24 hour review exams – Palatinate
By Emma King
When the university administration announced that this year’s exams would again be held online, the overwhelming reaction from the student body was of relief. After an unprecedented year of academic disruption, the return to intense weeks of review leading to three hours in a pressurized exam room was understandably unappealing. However, the reality of the 24-hour home exam was more mentally and physically exhausting, and more guilty of encouraging a toxic work ethic, than any of us could have predicted.
For the second year in a row, Durham, like universities around the world, had to find a way to replace traditional in-person exams with an online format. The theory behind the 24 hour exam was to mimic traditional exams as much as possible. While they were to be treated as open books, we were told to spend the allotted time (two or three hours) on each exam within 24 hours.
The open-book nature of these assessments has undoubtedly eased the pressure as exam season approaches. Learn-and-unsubscribe review has become unnecessary with unrestricted access to lecture notes, textbooks, and seminar readings for the duration of the exam itself. The validity of factual recall as a test of intelligence is constantly (and quite rightly) contested. Perhaps the home exams would provide a more accurate picture of students’ engagement and understanding in their subject matter, beyond the time constraints of traditional memory tests?
In reality, they have become a test of endurance and endurance.

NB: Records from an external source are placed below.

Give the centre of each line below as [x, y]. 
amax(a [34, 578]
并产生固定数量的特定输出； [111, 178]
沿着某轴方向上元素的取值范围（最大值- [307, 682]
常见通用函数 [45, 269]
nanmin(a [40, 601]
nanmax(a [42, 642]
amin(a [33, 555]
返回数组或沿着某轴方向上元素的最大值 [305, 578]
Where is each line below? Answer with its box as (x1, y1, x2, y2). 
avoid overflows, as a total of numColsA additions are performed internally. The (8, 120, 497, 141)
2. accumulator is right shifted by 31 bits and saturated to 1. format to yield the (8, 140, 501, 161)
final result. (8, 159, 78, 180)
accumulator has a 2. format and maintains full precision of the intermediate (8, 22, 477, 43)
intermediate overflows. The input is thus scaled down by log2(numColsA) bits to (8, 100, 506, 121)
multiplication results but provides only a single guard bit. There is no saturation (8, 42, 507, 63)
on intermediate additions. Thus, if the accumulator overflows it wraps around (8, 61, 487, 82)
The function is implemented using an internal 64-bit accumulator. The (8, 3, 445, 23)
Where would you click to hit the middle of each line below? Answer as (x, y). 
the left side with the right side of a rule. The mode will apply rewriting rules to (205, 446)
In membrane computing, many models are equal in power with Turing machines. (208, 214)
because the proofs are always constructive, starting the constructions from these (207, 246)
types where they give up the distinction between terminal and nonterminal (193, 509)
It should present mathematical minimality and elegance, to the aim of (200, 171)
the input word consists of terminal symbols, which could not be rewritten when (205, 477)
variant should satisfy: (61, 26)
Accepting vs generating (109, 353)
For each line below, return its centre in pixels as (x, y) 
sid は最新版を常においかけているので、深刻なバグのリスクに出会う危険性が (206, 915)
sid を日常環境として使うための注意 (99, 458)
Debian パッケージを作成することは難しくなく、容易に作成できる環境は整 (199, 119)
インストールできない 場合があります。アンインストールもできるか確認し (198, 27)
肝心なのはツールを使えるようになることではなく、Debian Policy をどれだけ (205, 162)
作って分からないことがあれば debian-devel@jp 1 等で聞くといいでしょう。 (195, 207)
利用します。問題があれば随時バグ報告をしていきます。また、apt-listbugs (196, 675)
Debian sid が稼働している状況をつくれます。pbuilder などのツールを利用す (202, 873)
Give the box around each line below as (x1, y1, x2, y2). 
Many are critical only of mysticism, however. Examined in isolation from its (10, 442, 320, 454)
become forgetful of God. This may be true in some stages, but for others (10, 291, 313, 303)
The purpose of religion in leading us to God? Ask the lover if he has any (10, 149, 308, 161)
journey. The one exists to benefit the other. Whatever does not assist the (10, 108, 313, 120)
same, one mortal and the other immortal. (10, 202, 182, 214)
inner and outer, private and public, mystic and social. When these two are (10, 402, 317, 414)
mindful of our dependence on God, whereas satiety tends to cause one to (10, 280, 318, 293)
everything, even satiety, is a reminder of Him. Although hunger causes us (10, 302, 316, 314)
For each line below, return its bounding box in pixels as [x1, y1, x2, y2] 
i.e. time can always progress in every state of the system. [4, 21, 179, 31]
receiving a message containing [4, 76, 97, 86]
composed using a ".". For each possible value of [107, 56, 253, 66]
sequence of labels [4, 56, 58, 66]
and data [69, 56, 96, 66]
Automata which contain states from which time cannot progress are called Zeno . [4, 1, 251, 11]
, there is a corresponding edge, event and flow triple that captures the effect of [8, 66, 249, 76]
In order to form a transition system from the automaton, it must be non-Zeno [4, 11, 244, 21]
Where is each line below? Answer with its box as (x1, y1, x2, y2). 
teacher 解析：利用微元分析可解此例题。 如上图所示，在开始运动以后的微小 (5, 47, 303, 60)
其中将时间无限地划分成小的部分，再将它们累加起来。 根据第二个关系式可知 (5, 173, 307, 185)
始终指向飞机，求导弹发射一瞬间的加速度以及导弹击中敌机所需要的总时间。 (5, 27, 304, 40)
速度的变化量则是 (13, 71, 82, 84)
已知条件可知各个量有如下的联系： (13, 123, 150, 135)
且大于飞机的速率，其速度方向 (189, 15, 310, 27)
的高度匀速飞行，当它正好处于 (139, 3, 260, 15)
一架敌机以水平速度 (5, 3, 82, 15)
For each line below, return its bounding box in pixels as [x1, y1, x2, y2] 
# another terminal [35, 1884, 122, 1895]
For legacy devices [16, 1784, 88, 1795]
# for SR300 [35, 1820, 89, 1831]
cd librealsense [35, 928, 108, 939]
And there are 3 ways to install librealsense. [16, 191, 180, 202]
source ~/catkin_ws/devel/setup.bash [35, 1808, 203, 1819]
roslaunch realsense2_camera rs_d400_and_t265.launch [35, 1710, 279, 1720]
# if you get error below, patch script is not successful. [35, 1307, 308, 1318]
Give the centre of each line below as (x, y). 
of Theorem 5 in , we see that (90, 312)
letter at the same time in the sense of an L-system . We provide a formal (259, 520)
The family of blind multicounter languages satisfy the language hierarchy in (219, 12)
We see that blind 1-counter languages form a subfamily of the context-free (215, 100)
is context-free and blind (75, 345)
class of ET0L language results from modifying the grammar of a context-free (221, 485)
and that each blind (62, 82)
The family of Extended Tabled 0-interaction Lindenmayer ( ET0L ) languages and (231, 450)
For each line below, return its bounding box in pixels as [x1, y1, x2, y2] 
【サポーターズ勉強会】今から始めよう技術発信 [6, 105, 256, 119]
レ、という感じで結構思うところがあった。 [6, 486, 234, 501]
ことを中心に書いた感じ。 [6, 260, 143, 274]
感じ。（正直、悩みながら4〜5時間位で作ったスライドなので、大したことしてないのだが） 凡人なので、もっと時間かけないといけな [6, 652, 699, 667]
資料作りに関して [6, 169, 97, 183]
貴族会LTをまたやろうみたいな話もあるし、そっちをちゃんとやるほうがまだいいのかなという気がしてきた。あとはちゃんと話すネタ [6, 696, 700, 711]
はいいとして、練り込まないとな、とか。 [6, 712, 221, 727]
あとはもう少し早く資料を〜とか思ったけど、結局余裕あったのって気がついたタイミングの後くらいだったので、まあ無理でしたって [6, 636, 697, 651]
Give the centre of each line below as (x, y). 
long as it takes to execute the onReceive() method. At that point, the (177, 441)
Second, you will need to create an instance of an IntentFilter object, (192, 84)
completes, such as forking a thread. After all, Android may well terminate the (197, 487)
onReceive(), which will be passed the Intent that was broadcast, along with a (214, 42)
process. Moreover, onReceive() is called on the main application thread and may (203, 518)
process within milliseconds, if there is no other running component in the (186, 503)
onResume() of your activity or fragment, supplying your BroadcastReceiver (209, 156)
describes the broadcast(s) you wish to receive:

In an exam room, everyone has the same time to prove their academic ability. But this year, it became a contest to see who could handle the longest hours at their desk, stay awake the latest, and take the fewest breaks. These assessments unintentionally encouraged students to sacrifice their physical and mental well-being, as well as precious hours of sleep, to produce better responses. The reward for these sacrifices was a reward that many thought was worth accepting.
This result was of course unintentional. But the University should have foreseen it. Durham is one of the UK’s top universities attracting highly intelligent students with even higher expectations of themselves. They only gave us 24 hours to demonstrate a year of knowledge and understanding. Any student who limits themselves to the allotted two to three hours would be doing themselves a disservice, as their work will inevitably be contrasted with peers who spent three to four times as much time on the same exam. He was blind to believe that the time-pressed environment of an exam room could be mimicked at home. Even with sufficient preparation, it would have been impossible to artificially impose the strict time limits of an examination room on yourself.
The University’s message around expectations for the 24-hour exam was paradoxical. Departments said exam responses would be scored as if they had been written under the terms of the exam. But by the very nature of open book exams, the quality of written responses will automatically be much higher than what could reasonably be produced under the conditions of the exam. The University will have to retroactively adjust its grading criteria to take into account the many hours spent, which will compromise the expectations set out in its original examination instructions. Otherwise, they risk the same criticism of a lack of grade distribution as last year (when there was a 28.5% increase in first-class degree rankings between the 2019 and 2020 promotions).
There is also substantial evidence that some departments have adjusted the rubric and difficulty of exams to compensate for the seemingly “easier” online format. In STEM subjects, where a significant portion of the article would normally be short answer questions with simple factual recall, they were now dominated by complex questions. While it would have been futile to ask students to transfer information directly from their textbook to their transcript, these more complex and time-consuming questions inevitably took longer to answer than in normal time-limited exams.
In other subjects, students were tested on incredibly specialized portions of their lectures, far beyond the scope of articles from previous years. Other departments have asked to produce double the number of trials as in pre-pandemic formats (and yet, they were always told to do so in the same three hour period as before.)
After surviving each 24-hour assessment period, the sequelae of sustained stress levels were even more acute than those after regular check-ups. The definitive relief of physically handing over a document and exiting the exam room was replaced by a faint sense of anxiety at the time of submission, that more work could be done, another proofreading undertaken another hour of work on this one unresolved problem. Without this tangible point of relief (at least not until 9:30 a.m. the next morning), students struggled to switch off or even sleep, leaving many physically and mentally exhausted with little time to recover properly before the next exam. .
Perhaps the relatively relaxed review period leading up to exam season made up for the pressure of the 24-hour exams themselves. (Although the number of summative assignments many of us were producing until the eleventh hour of exam season might disprove this.) Either way, the University should have been clearer and much less naive. as to expectations for this year’s exams. .
What about next year? In all likelihood, it will be possible to have in-person exams again. But after two consecutive years of online assessment (and online teaching), the university should be wondering if it is right to go back so suddenly. Next year’s finalists will not have been used to taking university exams in traditional contexts where time is limited; the grade gap will surely suffer if we are forced to return to the examination rooms for the first time in three years.
The last two years of forced review of the end-of-year assessment can be used as a learning experience. The advantages of a format that prioritizes conceptual understanding over factual recall should be maintained. But a system that rewards compromising health and well-being (even for a very short and intense period) should be left firmly in the past.